Data records:
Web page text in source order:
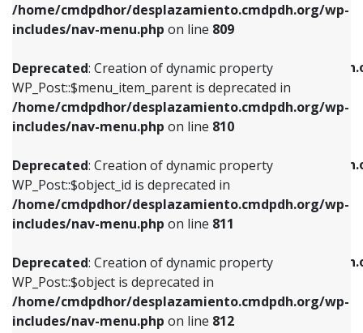
/home/cmdpdhor/desplazamiento.cmdpdh.org/wp-
includes/nav-menu.php on line 809
Deprecated: Creation of dynamic property
WP_Post::$menu_item_parent is deprecated in
/home/cmdpdhor/desplazamiento.cmdpdh.org/wp-
includes/nav-menu.php on line 810
Deprecated: Creation of dynamic property
WP_Post::$object_id is deprecated in
/home/cmdpdhor/desplazamiento.cmdpdh.org/wp-
includes/nav-menu.php on line 811
Deprecated: Creation of dynamic property
WP_Post::$object is deprecated in
/home/cmdpdhor/desplazamiento.cmdpdh.org/wp-
includes/nav-menu.php on line 812
Deprecated: Creation of dynamic property
/home/cmdpdhor/
includes/nav-menu.phpon line903
Deprecated: Creation of dynamic property
/home/cmdpdhor/
includes/nav-menu.phpon line
Deprecated: Creation of dynamic property
/home/cmdpdhor/
includes/nav-menu.php
Deprecated: Creation of dynamic property
Deprecated: Creation of dynamic property
WP_Post::$menu_item_parent is deprecated in
includes/nav-menu.phpon line810
Deprecated: Creation of dynamic property
WP_Post::$object_id is deprecated in
includes/nav-menu.phpon line811
Deprecated: Creation of dynamic property
WP_Post::$object is deprecated in
includes/nav-menu.phpon line812
Deprecated: Creation of dynamic property
WP_Post::$type is deprecated in
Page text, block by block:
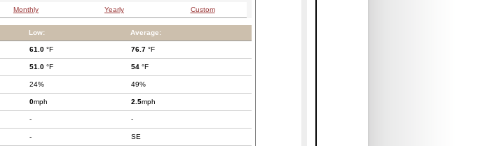
Monthly Yearly Custom
Low: Average:
61.0 °F 76.7 °F
51.0 °F 54 °F
24% 49%
0mph 2.5mph
- -
- SE
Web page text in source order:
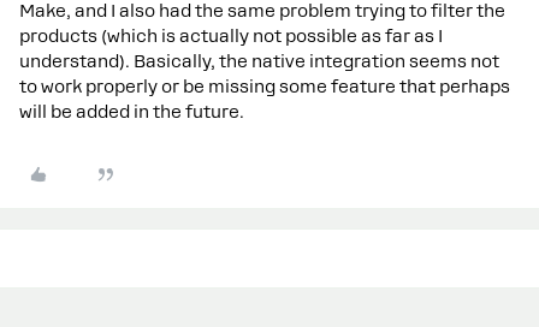
Make, and I also had the same problem trying to filter the
products (which is actually not possible as far as I
understand). Basically, the native integration seems not
to work properly or be missing some feature that perhaps
will be added in the future.
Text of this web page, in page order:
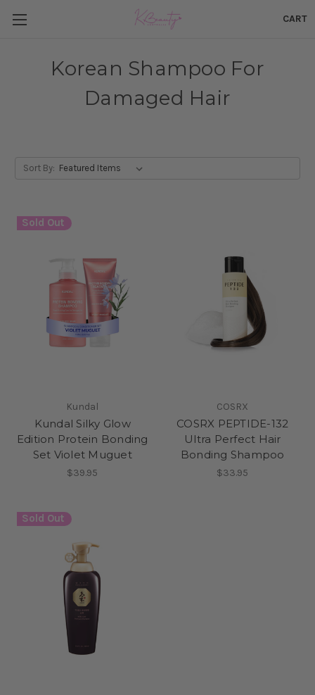
CART
Korean Shampoo For
Damaged Hair
Sort By:
Sold Out
Kundal
Kundal Silky Glow
Edition Protein Bonding
Set Violet Muguet
$39.95
COSRX
COSRX PEPTIDE-132
Ultra Perfect Hair
Bonding Shampoo
$33.95
Sold Out
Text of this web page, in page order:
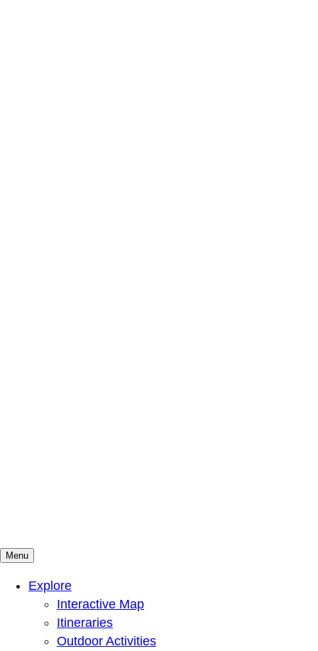
Mountains To Sound Greenway Trust
Connected with nature, our lives are better
Menu
Explore
Interactive Map
Itineraries
Outdoor Activities
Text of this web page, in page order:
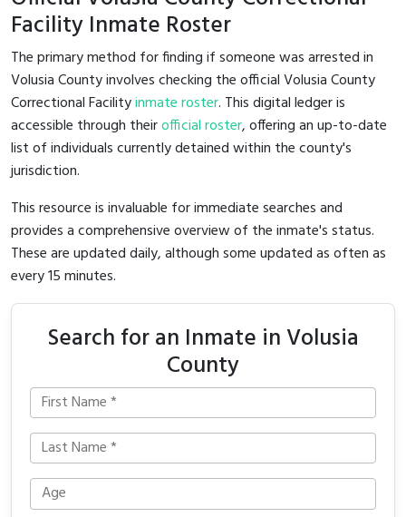
Facility Inmate Roster
The primary method for finding if someone was arrested in
Volusia County involves checking the official Volusia County
Correctional Facilityinmate roster. This digital ledger is
accessible through theirofficial roster, offering an up-to-date
list of individuals currently detained within the county's
jurisdiction.
This resource is invaluable for immediate searches and
provides a comprehensive overview of the inmate's status.
These are updated daily, although some updated as often as
every 15 minutes.
Search for an Inmate in Volusia
County
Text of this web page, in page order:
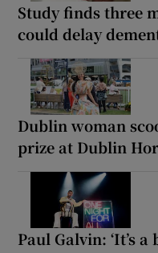
Study finds three
could delay
Dublin woman
prize at Dublin
Paul Galvin: ‘It’s
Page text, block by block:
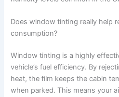
Does window tinting really help
consumption?
Window tinting is a highly
vehicle’s fuel efficiency. By
heat, the film keeps the cabin
when parked. This means your
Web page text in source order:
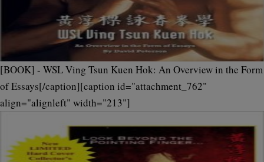
[BOOK] - WSL Ving Tsun Kuen Hok: An Overview in the Form
of Essays[/caption][caption id="attachment_762"
align="alignleft" width="213"]
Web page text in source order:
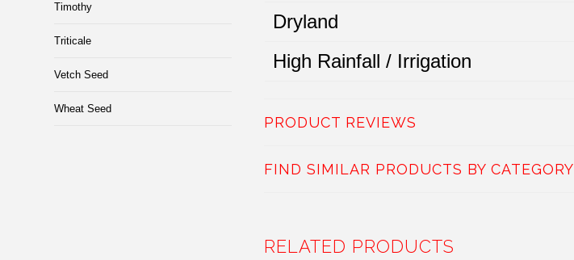
Timothy
Triticale
Vetch Seed
Wheat Seed
Dryland
High Rainfall / Irrigation
PRODUCT REVIEWS
FIND SIMILAR PRODUCTS BY CATEGORY
RELATED PRODUCTS
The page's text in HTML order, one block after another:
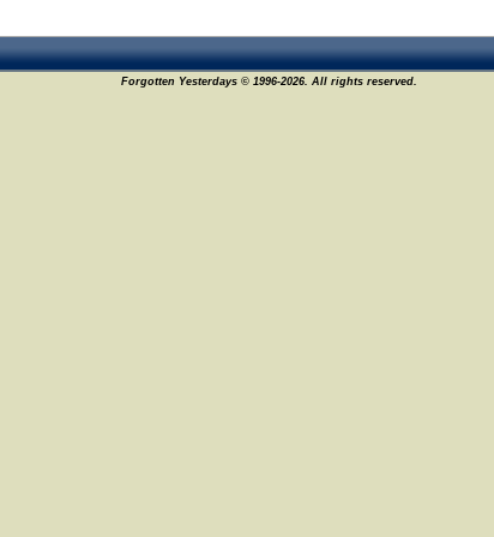
Forgotten Yesterdays © 1996-2026. All rights reserved.
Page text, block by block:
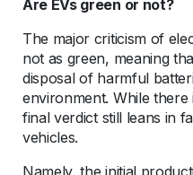
Are EVs green or not?
The major criticism of
not as green, meaning
disposal of harmful
environment. While
final verdict still leans in
vehicles.
Namely, the initial
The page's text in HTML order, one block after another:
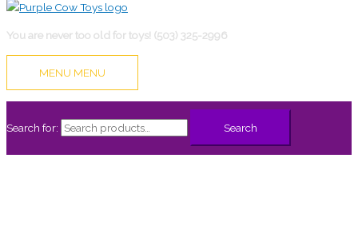
You are never too old for toys! (503) 325-2996
MENU MENU
Search for: Search
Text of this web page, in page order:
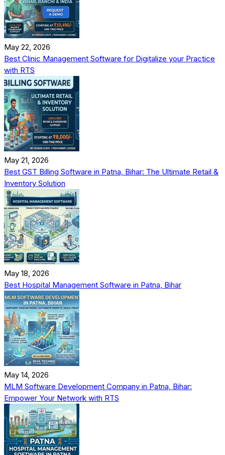
May 22, 2026
Best Clinic Management Software for Digitalize your Practice
with RTS
May 21, 2026
Best GST Billing Software in Patna, Bihar: The Ultimate Retail &
Inventory Solution
May 18, 2026
Best Hospital Management Software in Patna, Bihar
May 14, 2026
MLM Software Development Company in Patna, Bihar:
Empower Your Network with RTS
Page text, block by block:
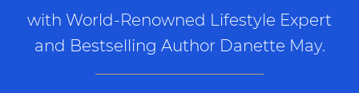
with World-Renowned Lifestyle Expert
and Bestselling Author Danette May.
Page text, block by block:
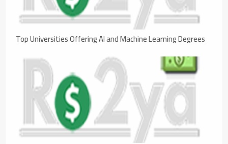
Top Universities Offering AI and Machine Learning Degrees
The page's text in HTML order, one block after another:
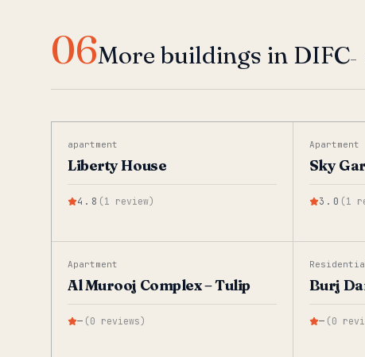
06More buildings in DIFC—
apartment
Liberty House
4.8 (1 review)
Apartment
Sky
3.0 (1
Apartment
Al Murooj Complex – Tulip
— (0 reviews)
Burj
— (0
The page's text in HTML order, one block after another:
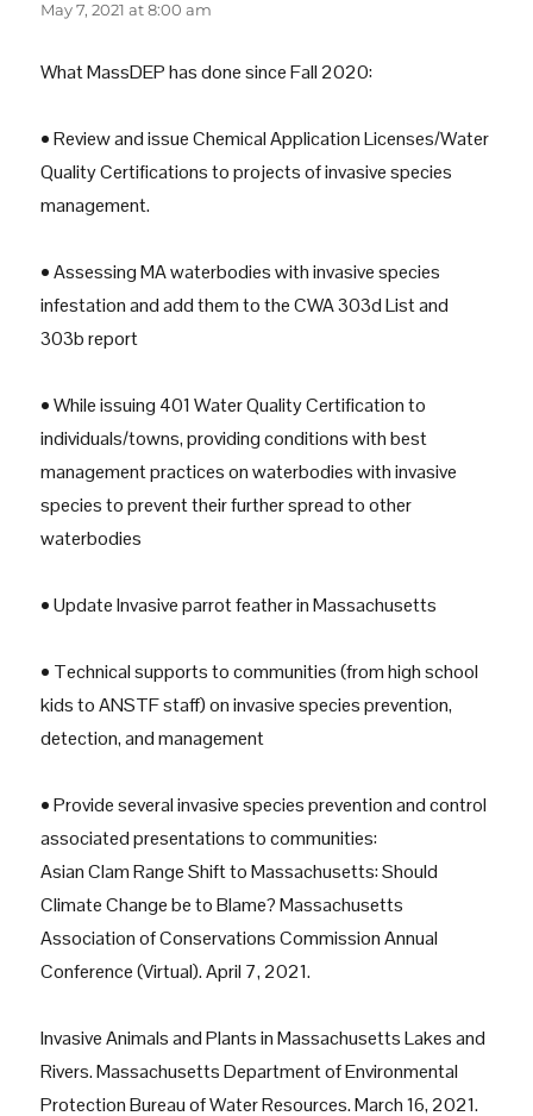
May 7, 2021 at 8:00 am
What MassDEP has done since Fall 2020:
• Review and issue Chemical Application Licenses/Water
Quality Certifications to projects of invasive species
management.
• Assessing MA waterbodies with invasive species
infestation and add them to the CWA 303d List and
303b report
• While issuing 401 Water Quality Certification to
individuals/towns, providing conditions with best
management practices on waterbodies with invasive
species to prevent their further spread to other
waterbodies
• Update Invasive parrot feather in Massachusetts
• Technical supports to communities (from high school
kids to ANSTF staff) on invasive species prevention,
detection, and management
• Provide several invasive species prevention and control
associated presentations to communities:
Asian Clam Range Shift to Massachusetts: Should
Climate Change be to Blame? Massachusetts
Association of Conservations Commission Annual
Conference (Virtual). April 7, 2021.
Invasive Animals and Plants in Massachusetts Lakes and
Rivers. Massachusetts Department of Environmental
Protection Bureau of Water Resources. March 16, 2021.
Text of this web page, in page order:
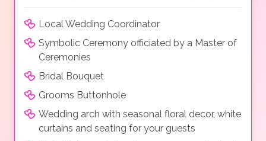
Local Wedding Coordinator
Symbolic Ceremony officiated by a Master of
Ceremonies
Bridal Bouquet
Grooms Buttonhole
Wedding arch with seasonal floral decor, white
curtains and seating for your guests

Problem requirements:
Repeat, exactly and in full, each line from the start of the data to the line that contains "includes/nav-menu.php on line 810". Pictures do not go in.

Response for this exercise:
Web page text in source order:
/home/cmdpdhor/desplazamiento.cmdpdh.org/wp-
includes/nav-menu.php on line 809
Deprecated: Creation of dynamic property
WP_Post::$menu_item_parent is deprecated in
/home/cmdpdhor/desplazamiento.cmdpdh.org/wp-
includes/nav-menu.php on line 810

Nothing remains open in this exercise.